Zechner R, Moser R, Newman T C, Fried S K, Breslow J L
Institute of Medical Biochemistry, University of Graz, Austria.
J Biol Chem. 1991 Jun 5;266(16):10583-8.
Apolipoprotein E (apoE) is an important constituent of plasma lipoproteins and a ligand for several lipoprotein receptors. It is produced mainly in the liver but also in several peripheral tissues like brain, adrenal glands, kidney, and macrophages. Some of these tissues also coexpress lipoprotein lipase (LPL), an important enzyme in the metabolism of lipids and lipoproteins. This suggested a possible coordinate expression of these genes and led us to analyze whether adipocytes, a major source of LPL, could also synthesize apoE. Northern blotting experiments showed that apoE mRNA is found in differentiated mouse 3T3-L1 adipocytes as well as biopsies of human adipose tissue maintained in organ culture but not in undifferentiated 3T3-L1 preadipocytes. [35S]Methionine pulse-labeling experiments revealed that apoE protein is produced in human adipose tissue and differentiated mouse 3T3-L1 adipocytes but not in preadipocytes. In biosynthetic labeling experiments, most apoE was found to be cell associated even after prolonged chase periods. Heparin treatment of the cultured cells did not enhance apoE secretion. During differentiation of 3T3-L1 cells, the onset of apoE gene expression was later than that of LPL. The apoE mRNA and intracellular apoE protein concentrations increased linearly with time of differentiation, at least through day 11, whereas LPL showed highest expression at day 7 and then declined. The increase in apoE mRNA correlated with the cellular lipid content. Inhibition of lipid accumulation in differentiated cells by biotin deprivation decreased apoE expression. Cholesterol-loading experiments suggested that apoE mRNA expression is regulated by the intracellular free cholesterol content of 3T3-L1 adipocytes. In contrast, the LPL mRNA level was not influenced by biotin deprivation or cholesterol loading. Human recombinant tumor necrosis factor, a potent inhibitor of LPL gene transcription, had no effect on adipocyte apoE mRNA levels. Therefore, although apoE and LPL are both expressed in adipocytes in a differentiation-dependent manner, the time course of their expression differs as do their responses to cellular lipid content and tumor necrosis factor. We conclude that these genes are not coordinately regulated in adipocytes.

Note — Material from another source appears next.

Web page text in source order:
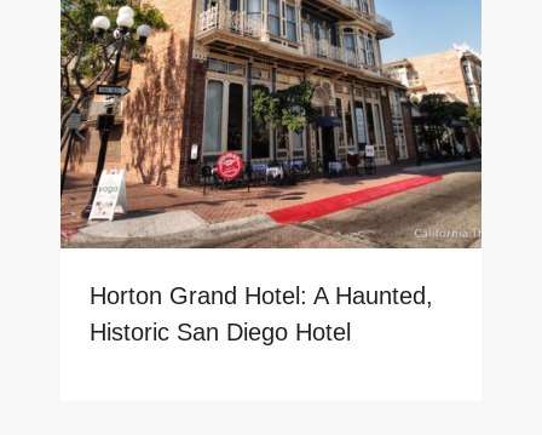
Horton Grand Hotel: A Haunted,
Historic San Diego Hotel
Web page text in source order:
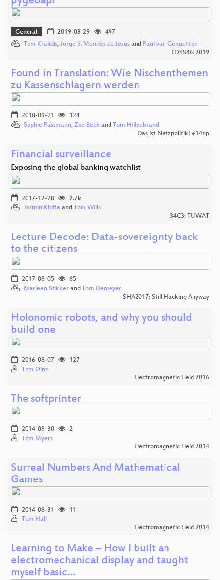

载脂蛋白E(apoE)是血浆脂蛋白的重要组成部分,也是几种脂蛋白受体的配体。它主要在肝脏中产生,但也在一些外周组织中产生,如脑、肾上腺、肾脏和巨噬细胞。这些组织中的一些也共同表达脂蛋白脂肪酶(LPL),这是脂质和脂蛋白代谢中的一种重要酶。这表明这些基因可能存在协同表达,从而促使我们分析脂肪细胞(LPL的主要来源)是否也能合成apoE。Northern印迹实验表明,在分化的小鼠3T3-L1脂肪细胞以及器官培养中保存的人脂肪组织活检样本中发现了apoE mRNA,但在未分化的3T3-L1前脂肪细胞中未发现。[35S]甲硫氨酸脉冲标记实验表明,人脂肪组织和分化的小鼠3T3-L1脂肪细胞中产生了apoE蛋白,但前脂肪细胞中未产生。在生物合成标记实验中,即使经过长时间的追踪期,大多数apoE仍与细胞相关。用肝素处理培养细胞并未增强apoE的分泌。在3T3-L1细胞分化过程中,apoE基因表达的开始时间晚于LPL。apoE mRNA和细胞内apoE蛋白浓度随分化时间呈线性增加,至少在第11天之前是这样,而LPL在第7天表达最高,然后下降。apoE mRNA的增加与细胞脂质含量相关。通过生物素剥夺抑制分化细胞中的脂质积累会降低apoE表达。胆固醇加载实验表明,apoE mRNA表达受3T3-L1脂肪细胞内游离胆固醇含量的调节。相比之下,生物素剥夺或胆固醇加载对LPL mRNA水平没有影响。人重组肿瘤坏死因子是LPL基因转录的有效抑制剂,对脂肪细胞apoE mRNA水平没有影响。因此,尽管apoE和LPL都以分化依赖的方式在脂肪细胞中表达,但它们表达的时间进程不同,对细胞脂质含量和肿瘤坏死因子的反应也不同。我们得出结论,这些基因在脂肪细胞中不是协同调节的。